In summary, the integrated Sino-foreign teaching model of the "Analog and Digital Signal Processing" course has not only strengthened students' professional knowledge and research capabilities, but also broadened their global perspectives and innovative capacities, laying a solid foundation for their future professional development and international exchanges.
七、展望
Future Work
基于现有实践基础,西里西亚智能科学与工程学院的中外合作教学的未来发展将呈现更广阔而深入的图景。在《模拟与数字信号处理》课程建设方面,我们将进一步融合中外教育理念与方法,利用智能化技术实现中外师资协同教学与学生的个性化学习。在人才培养方面,《模拟与数字信号处理》不仅通过国际化课程内容拓宽视野,更将通过中外双导师制、国际项目式学习等多元路径,培养学生的跨文化沟通能力与创新能力,使学生成为真正具备国际竞争力的专业人才。同时,《模拟与数字信号处理》课程将通过建立教学质量监测反馈机制、学习成果评估标准等,持续优化合作教学模式,确保教育教学质量与人才培养成效的持续提升。
Based on the existing practical foundation, the Sino-foreign collaborative teaching development of the Silesian College of Intelligent Science and Engineering will present a broader and more profound prospects.
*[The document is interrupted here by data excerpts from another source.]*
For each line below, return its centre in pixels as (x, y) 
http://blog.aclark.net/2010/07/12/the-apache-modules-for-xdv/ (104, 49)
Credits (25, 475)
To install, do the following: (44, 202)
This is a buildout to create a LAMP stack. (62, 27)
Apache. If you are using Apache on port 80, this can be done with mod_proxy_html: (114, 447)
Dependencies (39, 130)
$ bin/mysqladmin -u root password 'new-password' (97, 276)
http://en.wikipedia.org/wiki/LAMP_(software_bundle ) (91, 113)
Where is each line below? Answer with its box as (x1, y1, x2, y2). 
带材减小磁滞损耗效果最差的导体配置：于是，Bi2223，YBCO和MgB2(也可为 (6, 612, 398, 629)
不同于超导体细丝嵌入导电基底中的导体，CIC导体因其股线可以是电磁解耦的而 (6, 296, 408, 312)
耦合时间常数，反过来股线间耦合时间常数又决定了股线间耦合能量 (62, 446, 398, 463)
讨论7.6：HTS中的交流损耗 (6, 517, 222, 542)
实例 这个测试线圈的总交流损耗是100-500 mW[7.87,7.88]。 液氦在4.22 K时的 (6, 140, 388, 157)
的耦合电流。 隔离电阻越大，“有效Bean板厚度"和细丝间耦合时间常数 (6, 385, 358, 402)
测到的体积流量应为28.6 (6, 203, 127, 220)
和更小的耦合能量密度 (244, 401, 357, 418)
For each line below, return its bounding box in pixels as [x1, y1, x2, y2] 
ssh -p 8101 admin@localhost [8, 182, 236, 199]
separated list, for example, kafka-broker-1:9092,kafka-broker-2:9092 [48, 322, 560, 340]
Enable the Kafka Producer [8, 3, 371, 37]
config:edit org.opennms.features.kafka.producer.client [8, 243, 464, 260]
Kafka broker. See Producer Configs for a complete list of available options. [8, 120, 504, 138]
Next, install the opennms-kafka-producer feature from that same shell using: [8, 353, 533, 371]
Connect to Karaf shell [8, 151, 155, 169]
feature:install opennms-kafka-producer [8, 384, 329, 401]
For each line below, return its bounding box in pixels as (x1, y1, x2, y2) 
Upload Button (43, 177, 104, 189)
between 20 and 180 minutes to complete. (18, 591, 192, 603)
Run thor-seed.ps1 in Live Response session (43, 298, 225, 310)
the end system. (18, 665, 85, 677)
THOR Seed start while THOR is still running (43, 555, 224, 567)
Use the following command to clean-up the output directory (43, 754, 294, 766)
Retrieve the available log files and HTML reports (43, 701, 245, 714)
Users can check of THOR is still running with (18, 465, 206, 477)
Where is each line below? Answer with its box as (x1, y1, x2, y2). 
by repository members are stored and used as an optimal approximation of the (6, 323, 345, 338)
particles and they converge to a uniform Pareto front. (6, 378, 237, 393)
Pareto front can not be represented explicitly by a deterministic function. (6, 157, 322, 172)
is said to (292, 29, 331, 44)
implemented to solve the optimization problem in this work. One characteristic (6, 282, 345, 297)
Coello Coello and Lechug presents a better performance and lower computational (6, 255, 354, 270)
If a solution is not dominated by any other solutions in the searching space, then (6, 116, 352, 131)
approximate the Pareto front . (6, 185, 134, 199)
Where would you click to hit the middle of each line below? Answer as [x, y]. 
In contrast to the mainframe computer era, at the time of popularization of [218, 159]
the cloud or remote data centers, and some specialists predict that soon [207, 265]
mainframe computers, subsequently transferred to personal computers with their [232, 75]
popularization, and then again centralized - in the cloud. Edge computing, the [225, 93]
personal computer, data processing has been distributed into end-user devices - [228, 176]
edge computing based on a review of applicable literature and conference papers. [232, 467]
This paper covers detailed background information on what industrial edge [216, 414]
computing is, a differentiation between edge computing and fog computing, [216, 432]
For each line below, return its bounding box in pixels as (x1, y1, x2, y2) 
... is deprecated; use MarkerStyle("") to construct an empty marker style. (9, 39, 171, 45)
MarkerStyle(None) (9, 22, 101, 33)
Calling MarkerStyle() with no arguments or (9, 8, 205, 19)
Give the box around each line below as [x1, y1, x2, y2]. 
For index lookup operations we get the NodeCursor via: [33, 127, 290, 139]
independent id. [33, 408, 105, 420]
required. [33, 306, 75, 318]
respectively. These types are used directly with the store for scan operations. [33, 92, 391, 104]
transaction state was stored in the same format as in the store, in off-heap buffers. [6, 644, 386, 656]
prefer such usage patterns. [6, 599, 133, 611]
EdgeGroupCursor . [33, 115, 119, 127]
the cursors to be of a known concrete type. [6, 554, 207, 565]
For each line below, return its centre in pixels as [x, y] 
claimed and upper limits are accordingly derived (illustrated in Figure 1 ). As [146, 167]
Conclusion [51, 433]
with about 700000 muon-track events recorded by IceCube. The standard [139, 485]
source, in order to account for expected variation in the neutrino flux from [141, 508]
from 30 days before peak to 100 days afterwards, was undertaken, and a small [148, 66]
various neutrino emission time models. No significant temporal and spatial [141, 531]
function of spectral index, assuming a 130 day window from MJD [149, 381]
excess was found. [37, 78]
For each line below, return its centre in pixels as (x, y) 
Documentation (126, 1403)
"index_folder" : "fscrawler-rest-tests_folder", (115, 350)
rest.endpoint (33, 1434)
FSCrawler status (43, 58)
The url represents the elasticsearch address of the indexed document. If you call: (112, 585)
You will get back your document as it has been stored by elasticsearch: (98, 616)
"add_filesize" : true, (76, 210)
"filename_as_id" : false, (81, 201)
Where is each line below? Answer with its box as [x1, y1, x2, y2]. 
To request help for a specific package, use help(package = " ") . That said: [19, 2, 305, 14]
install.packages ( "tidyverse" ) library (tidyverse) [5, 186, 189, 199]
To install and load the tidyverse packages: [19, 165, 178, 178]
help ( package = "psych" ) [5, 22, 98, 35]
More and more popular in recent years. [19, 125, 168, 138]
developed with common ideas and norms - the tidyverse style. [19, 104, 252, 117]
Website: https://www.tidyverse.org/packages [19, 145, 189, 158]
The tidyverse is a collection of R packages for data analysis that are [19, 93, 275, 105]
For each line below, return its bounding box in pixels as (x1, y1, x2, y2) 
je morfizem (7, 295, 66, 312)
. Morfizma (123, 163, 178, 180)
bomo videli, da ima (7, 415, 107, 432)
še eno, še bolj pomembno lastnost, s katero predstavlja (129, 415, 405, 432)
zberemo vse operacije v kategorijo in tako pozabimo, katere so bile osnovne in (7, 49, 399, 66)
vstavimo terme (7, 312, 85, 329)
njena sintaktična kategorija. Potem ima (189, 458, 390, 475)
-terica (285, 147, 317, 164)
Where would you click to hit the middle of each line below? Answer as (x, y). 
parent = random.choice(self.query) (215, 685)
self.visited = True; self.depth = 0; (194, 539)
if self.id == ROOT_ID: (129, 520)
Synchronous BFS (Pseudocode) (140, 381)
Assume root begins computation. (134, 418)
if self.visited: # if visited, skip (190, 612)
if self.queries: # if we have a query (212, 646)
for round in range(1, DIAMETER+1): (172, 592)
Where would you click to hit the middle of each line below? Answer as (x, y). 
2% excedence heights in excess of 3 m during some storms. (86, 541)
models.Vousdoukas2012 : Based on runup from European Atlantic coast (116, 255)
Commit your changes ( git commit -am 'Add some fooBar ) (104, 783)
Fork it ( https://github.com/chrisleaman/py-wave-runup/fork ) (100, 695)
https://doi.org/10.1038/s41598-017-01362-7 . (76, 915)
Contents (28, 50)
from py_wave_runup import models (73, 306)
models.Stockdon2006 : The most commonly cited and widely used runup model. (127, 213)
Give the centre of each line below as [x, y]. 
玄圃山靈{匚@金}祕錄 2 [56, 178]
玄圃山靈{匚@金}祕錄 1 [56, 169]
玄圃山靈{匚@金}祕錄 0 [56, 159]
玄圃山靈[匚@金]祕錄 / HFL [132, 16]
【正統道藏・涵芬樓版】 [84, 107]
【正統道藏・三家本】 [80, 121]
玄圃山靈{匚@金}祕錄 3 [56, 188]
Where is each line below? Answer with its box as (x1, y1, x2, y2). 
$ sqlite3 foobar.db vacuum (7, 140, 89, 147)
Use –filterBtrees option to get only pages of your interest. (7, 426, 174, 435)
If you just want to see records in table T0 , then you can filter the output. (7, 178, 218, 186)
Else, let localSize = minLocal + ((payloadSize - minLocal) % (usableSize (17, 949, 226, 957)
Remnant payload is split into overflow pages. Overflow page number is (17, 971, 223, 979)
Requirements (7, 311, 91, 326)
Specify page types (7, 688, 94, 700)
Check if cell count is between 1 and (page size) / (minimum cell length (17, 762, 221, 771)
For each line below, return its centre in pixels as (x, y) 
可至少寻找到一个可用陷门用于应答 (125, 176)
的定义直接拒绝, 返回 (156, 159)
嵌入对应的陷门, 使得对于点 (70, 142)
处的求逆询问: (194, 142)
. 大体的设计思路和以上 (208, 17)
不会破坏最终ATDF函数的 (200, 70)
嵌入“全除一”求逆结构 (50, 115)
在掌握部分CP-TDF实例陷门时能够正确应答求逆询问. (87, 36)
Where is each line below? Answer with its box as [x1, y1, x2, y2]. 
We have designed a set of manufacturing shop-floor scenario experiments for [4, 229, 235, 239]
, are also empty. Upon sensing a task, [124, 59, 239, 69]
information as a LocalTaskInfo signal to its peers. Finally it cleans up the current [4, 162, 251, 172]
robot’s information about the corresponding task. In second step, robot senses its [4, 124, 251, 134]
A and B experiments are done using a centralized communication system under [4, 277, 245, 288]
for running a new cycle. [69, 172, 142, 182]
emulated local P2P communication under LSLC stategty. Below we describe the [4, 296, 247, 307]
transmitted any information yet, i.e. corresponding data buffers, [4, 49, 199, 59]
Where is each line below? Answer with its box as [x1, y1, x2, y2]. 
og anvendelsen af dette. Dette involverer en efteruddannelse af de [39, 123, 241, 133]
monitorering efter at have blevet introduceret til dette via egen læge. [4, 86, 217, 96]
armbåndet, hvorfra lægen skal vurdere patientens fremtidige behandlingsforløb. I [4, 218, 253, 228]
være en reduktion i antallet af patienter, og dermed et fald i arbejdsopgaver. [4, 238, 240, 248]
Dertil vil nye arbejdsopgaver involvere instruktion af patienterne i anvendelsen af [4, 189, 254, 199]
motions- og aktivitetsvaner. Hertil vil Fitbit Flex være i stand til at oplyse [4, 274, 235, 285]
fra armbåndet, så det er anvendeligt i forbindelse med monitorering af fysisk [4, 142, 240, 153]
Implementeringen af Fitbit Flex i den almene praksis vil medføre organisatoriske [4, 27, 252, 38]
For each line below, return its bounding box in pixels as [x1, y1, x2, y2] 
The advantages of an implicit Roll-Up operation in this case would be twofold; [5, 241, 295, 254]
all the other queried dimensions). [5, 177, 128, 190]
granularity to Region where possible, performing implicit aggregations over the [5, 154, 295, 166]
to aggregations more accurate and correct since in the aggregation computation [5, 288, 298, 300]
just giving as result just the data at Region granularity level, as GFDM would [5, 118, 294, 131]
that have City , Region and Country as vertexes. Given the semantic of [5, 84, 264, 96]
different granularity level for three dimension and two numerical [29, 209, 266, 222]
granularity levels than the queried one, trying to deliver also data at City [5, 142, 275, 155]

In terms of developing the "Analog and Digital Signal Processing" course, we will further integrate Chinese and foreign educational philosophies and methods, leveraging intelligent technologies to facilitate collaborative teaching between Chinese and international faculty and enable personalized student learning.The course of "Analog and Digital Signal Processing" will not only broaden students' horizons through its international curriculum content but also foster their cross-cultural communication skills and innovative capabilities through diverse pathways such as the Sino-foreign dual-supervisor system and international project-based learning, enabling students to become truly internationally competitive professionals. Meanwhile, we will continuously optimize the collaborative teaching model by establishing mechanisms for monitoring teaching quality, feedback systems, and learning outcome assessment standards, to ensure sustained improvements in teaching quality and student learning outcomes.